Minorities cheer Jokowi's Indonesia poll lead
Early indications show Jakarta governor edging to victory
Papuan tribespeople wearing traditional dress cast their ballots in Jayapura on Wednesday (AFP Photo/Liva Lazore)
July 9, 2014
Jakarta governor Joko “Jokowi” Widodo appears to be edging towards victory in Indonesia’s elections today following the release of quick count results by the Centre for Strategic and International Studies (CSIS)-Cyrus Network.
The popular governor, who has consistently led opinion polls in the build-up to the historic elections, is currently in front with 51.9 percent of the vote, while his opponent, former military strongman Prabowo Subianto, has 48.1 percent.
“It’s time for us to monitor the recapitulation of the vote so that everything runs clearly and honestly. There should be no intervention,” Jokowi said at a press conference this afternoon in Jakarta.
About 190 million registered voters went to the polls on Wednesday, from 7 a.m. to 12 p.m., to elect a new president. They included religious minority groups, which welcomed the signs of victory for Jokowi.
“His victory gives us hope in our struggle – a chance to enjoy the freedom of religion,” Jalaludin Rakhmat, a Shia Muslim, told ucanews.com. “His presence in the election continues the process of our reform – to stop the model of the New Order regime [under former dictator Suharto] which we toppled in 1998."
In June, Amnesty International (AI) issued a statement urging President Susilo Bambang Yudhoyono to release Shia religious leader Tajul Muluk, who was sent to jail for blasphemy. According to AI, Muluk is a prisoner of conscience, imprisoned for peacefully exercising his right to freedom of thought, conscience and religion.
Rakhmat believed that Jokowi will have no challenges in dealing with problems faced by religious minority groups.
“At least, he doesn’t have any moral burden if he wants to take strict action against intolerant groups that in the past has sparked violent acts,” he said, explaining that Prabowo has attracted the support of such intolerant groups.
Jokowi on the other has faced down accusations that he is a Christian, and not Muslim as he claims, and which are believed to have weakened his lead in the build up to the elections.
Reverend Palti Panjaitan, from the Batak Protestant Church (HKBP) Filadelfia in Bekasi, West Java, said that Jokowi has proven his track record in addressing the issue of religious intolerance.
“It makes us say that he can bring a change in the issue. The problem so far is that our president doesn’t have a clear commitment. Indeed, our president said many times that he respected freedom of religion but failed to take concrete actions to address the issue,” he said.
The Batak Protestant Church was forced to close several years ago, even though local courts had permitted its functioning.

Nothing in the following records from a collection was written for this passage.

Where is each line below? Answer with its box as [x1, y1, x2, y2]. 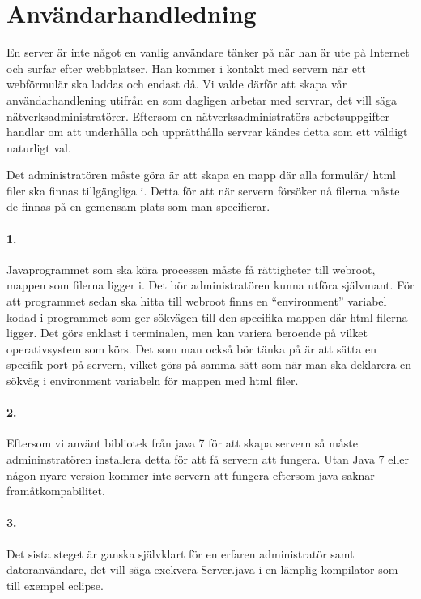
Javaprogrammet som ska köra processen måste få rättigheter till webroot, [6, 260, 376, 277]
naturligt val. [6, 139, 71, 156]
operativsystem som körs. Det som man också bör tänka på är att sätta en [6, 340, 377, 357]
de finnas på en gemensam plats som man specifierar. [6, 198, 270, 215]
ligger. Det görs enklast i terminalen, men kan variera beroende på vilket [6, 324, 368, 341]
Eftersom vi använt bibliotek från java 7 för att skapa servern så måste [6, 434, 358, 451]
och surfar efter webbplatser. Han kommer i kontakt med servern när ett [6, 59, 366, 76]
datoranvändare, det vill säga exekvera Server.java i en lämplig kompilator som [6, 561, 398, 578]

For Firdaus Mubarik, a spokesman for the Indonesian Ahmadiyya Congregation, restrictions on the freedom to worship have caused angst among the Ahmadiya community.
“Our mosques were closed down and attacked. Our religious activities were dismissed. These cases happened for years but no strict actions were taken by the government,” he said.
In June, a mosque belonging to followers of Ahmadiya in Ciamis district, West Java, was sealed off by local authorities who cited a joint ministerial decree for closing it.
“We hope that Jokowi can handle such a situation. What we want is a president who upholds the diversity. Jokowi has shown it to us, with his words and actions,” he said.
AI’s Deputy Asia Pacific Director Rupert Abbott urged the next president to undertake a thorough assessment of Indonesia’s human rights record over the last decade, in consultation with civil society and other stakeholders.
“The government must repeal all laws and regulations that restrict the right to freedom of thought, conscience and religion as guaranteed in the Article 18 of the International Covenant on Civil and Political Rights (ICCPR), to which Indonesia is a state party,” he said.